__Data:__ "hn_stories_select.csv" contains a selection of user submissions to Hacker News (http://news.ycombinator.com/) (3000 randomly sampled entries from 2006 to 2015). Developer Arnaud Drizard used the Hacker News API to scrape these data, which is available from one of his GitHub repositories at https://github.com/arnauddri/hn.

Columns in data set:
* submission_time - When the article was submitted
* upvotes - The number of upvotes the article received
* url - The base URL of the article
* headline - The article's headline

In [1]:
# Overview of the Data
import pandas as pd
submissions = pd.read_csv("hn_stories_select.csv")
submissions.columns = ["submission_time", "upvotes", "url", "headline"]
submissions = submissions.dropna()

In [2]:
# Tokenizing the Headlines
tokenized_headlines = []

for i in submissions.headline:
    tokenized_headlines.append( i.split(" ") )

In [3]:
# Preprocessing Tokens to Increase Accuracy
punctuation = [",", ":", ";", ".", "'", '"', "’", "?", "/", "-", "+", "&", "(", ")"]
clean_tokenized = []

for item in tokenized_headlines:
    tokens = []
    for token in item:
        token = token.lower()
        for punc in punctuation:
            token = token.replace(punc, "")
        tokens.append(token)
    clean_tokenized.append(tokens)

In [4]:
# Assembling a Matrix of Unique Words
import numpy as np
unique_tokens = []
single_tokens = []

#flat_list = [item for sublist in clean_tokenized for item in sublist]

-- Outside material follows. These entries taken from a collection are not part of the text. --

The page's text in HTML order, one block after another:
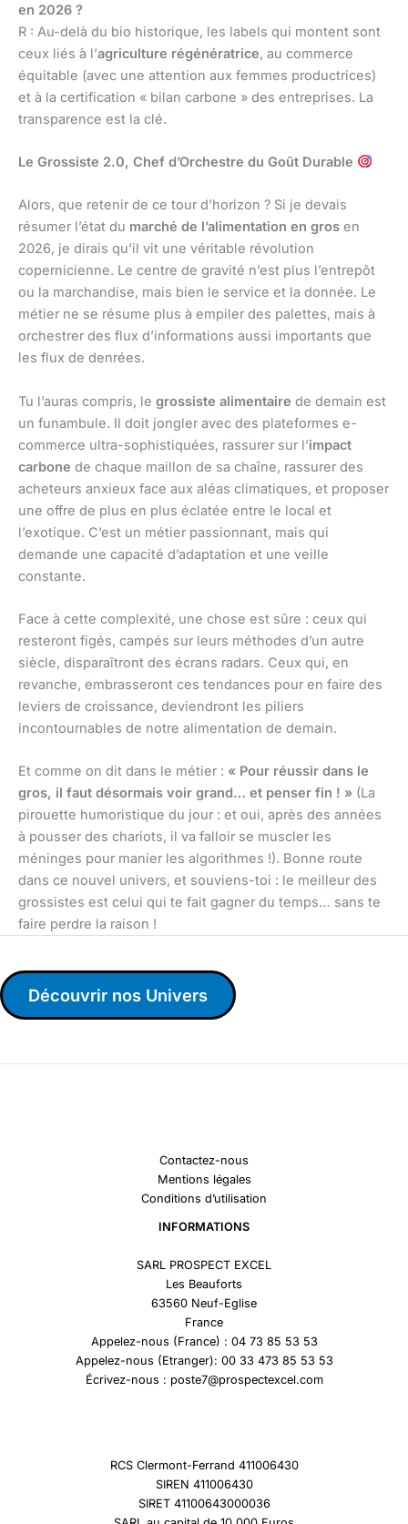
en 2026 ?
R : Au-delà du bio historique, les labels qui montent sont
ceux liés à l’agriculture régénératrice, au commerce
équitable (avec une attention aux femmes productrices)
et à la certification « bilan carbone » des entreprises. La
transparence est la clé.
Le Grossiste 2.0, Chef d’Orchestre du Goût Durable
Alors, que retenir de ce tour d’horizon ? Si je devais
résumer l’état du marché de l’alimentation en gros en
2026, je dirais qu’il vit une véritable révolution
copernicienne. Le centre de gravité n’est plus l’entrepôt
ou la marchandise, mais bien le service et la donnée. Le
métier ne se résume plus à empiler des palettes, mais à
orchestrer des flux d’informations aussi importants que
les flux de denrées.
Tu l’auras compris, le grossiste alimentaire de demain est
un funambule. Il doit jongler avec des plateformes e-
commerce ultra-sophistiquées, rassurer sur l’impact
carbone de chaque maillon de sa chaîne, rassurer des
acheteurs anxieux face aux aléas climatiques, et proposer
une offre de plus en plus éclatée entre le local et
l’exotique. C’est un métier passionnant, mais qui
demande une capacité d’adaptation et une veille
constante.
Face à cette complexité, une chose est sûre : ceux qui
resteront figés, campés sur leurs méthodes d’un autre
siècle, disparaîtront des écrans radars. Ceux qui, en
revanche, embrasseront ces tendances pour en faire des
leviers de croissance, deviendront les piliers
incontournables de notre alimentation de demain.
Et comme on dit dans le métier : « Pour réussir dans le
gros, il faut désormais voir grand… et penser fin ! » (La
pirouette humoristique du jour : et oui, après des années
à pousser des chariots, il va falloir se muscler les
méninges pour manier les algorithmes !). Bonne route
dans ce nouvel univers, et souviens-toi : le meilleur des
grossistes est celui qui te fait gagner du temps… sans te
faire perdre la raison !
Découvrir nos Univers
Contactez-nous
Mentions légales
Conditions d’utilisation
INFORMATIONS
SARL PROSPECT EXCEL
Les Beauforts
63560 Neuf-Eglise
France
Appelez-nous (France) : 04 73 85 53 53
Appelez-nous (Etranger): 00 33 473 85 53 53
Écrivez-nous : poste7@prospectexcel.com
RCS Clermont-Ferrand 411006430
SIREN 411006430
SIRET 41100643000036
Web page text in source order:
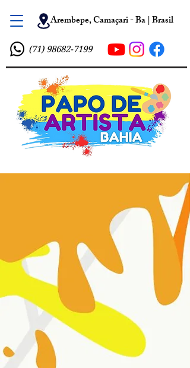
Arembepe, Camaçari - Ba | Brasil
(71) 98682-7199
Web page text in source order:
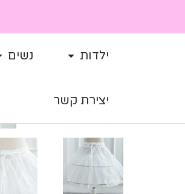
ילדות נשים
יצירת קשר
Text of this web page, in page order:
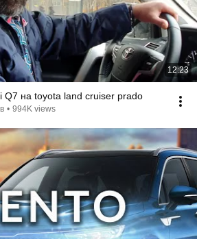
12:23
Q7 на toyota land cruiser prado
• 994K views

# Print top words in cleaned-up input data
#import collections
#ncount = 500
#print ( collections.Counter(flat_list).most_common(ncount) )

unique_tokens_firstencounter = []
unique_tokens = []

for list in clean_tokenized:
    for token in list:
        if ( token in unique_tokens ):
            continue
        elif ( token in unique_tokens_firstencounter ):
            unique_tokens.append( token )
        else:
            
            unique_tokens_firstencounter.append(token)
            
counts = pd.DataFrame(0, index=np.arange(len(clean_tokenized)), columns=unique_tokens)

In [5]:
# Counting Token Occurrences

# We've already loaded in clean_tokenized and counts

for row, list in enumerate(clean_tokenized):
    for token in list:
        if ( token in unique_tokens ):
            counts.iloc[row][token] = counts.iloc[row][token]+1

In [6]:
# Removing Columns to Increase Accuracy

word_counts = counts.sum(axis=0)

word_counts_bool = [ (i >= 5) & (i <= 100 ) for i in word_counts ]

counts = counts.loc[:,word_counts_bool]

In [7]:
# Split data set into train and test samples
from sklearn.cross_validation import train_test_split

X_train, X_test, y_train, y_test = train_test_split(counts, submissions["upvotes"], test_size=0.2, random_state=1)



In [8]:
# Making Predictions With fit()
from sklearn.linear_model import LinearRegression

clf = LinearRegression()

clf.fit( X_train, y_train )
predictions = clf.predict( X_test )



Use Mean Squared Error (https://en.wikipedia.org/wiki/Mean_squared_error) to quantify prediction error

In [9]:
# Calculating Prediction Error

mse = np.sum( (predictions-y_test)**2 )
mse /= len( predictions )

print ( "Mean Squared Error: ", mse )

Mean Squared Error:  2652.60825125


We can take several steps to reduce the error and explore natural language processing further. Here are some ideas for your next steps:

* Use the entire data set. While we used samples in this mission, you could download the entire data set from this GitHub repository. This approach will reduce the error rate dramatically. There are many features in natural language processing. Using more data will ensure that the model will find more occurrences of the same features in the test and training sets, which will help the model make better predictions.
* Add "meta" features like headline length and average word length.
* Use a random forest, or another more powerful machine learning technique.
* Explore different thresholds for removing extraneous columns.